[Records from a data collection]
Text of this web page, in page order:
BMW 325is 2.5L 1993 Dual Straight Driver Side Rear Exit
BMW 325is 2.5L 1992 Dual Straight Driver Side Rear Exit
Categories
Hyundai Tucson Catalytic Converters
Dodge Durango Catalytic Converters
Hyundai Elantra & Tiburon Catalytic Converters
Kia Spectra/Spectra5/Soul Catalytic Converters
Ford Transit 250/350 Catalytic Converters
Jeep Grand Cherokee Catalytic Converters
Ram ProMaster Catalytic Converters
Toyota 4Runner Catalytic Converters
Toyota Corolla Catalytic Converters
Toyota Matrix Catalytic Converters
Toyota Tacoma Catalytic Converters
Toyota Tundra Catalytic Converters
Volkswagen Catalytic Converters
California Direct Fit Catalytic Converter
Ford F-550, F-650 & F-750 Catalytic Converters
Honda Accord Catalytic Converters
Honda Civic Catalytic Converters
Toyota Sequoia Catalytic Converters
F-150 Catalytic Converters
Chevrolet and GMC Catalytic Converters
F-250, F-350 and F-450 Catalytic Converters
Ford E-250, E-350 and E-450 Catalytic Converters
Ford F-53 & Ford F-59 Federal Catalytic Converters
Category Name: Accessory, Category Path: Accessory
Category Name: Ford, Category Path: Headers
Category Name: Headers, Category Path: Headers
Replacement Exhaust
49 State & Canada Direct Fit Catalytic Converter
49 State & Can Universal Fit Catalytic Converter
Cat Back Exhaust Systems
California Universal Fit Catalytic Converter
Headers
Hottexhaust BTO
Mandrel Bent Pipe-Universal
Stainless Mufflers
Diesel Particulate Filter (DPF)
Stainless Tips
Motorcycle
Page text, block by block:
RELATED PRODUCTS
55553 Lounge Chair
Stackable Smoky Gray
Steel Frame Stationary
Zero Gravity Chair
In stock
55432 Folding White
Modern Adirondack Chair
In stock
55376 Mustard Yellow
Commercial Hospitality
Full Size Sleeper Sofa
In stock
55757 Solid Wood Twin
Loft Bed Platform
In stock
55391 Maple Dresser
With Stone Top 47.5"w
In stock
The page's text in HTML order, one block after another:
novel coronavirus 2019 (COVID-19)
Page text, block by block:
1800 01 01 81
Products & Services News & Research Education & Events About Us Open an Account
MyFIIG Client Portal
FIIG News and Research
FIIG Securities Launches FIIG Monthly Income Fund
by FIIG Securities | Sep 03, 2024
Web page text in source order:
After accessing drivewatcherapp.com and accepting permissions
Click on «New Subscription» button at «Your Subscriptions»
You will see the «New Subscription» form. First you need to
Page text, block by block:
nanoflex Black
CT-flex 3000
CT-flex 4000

**Task description:** All lines with the word "Securities" need to be copied from the data above.

**Solution:**
FIIG Securities Launches FIIG Monthly Income Fund
by FIIG Securities | Sep 03, 2024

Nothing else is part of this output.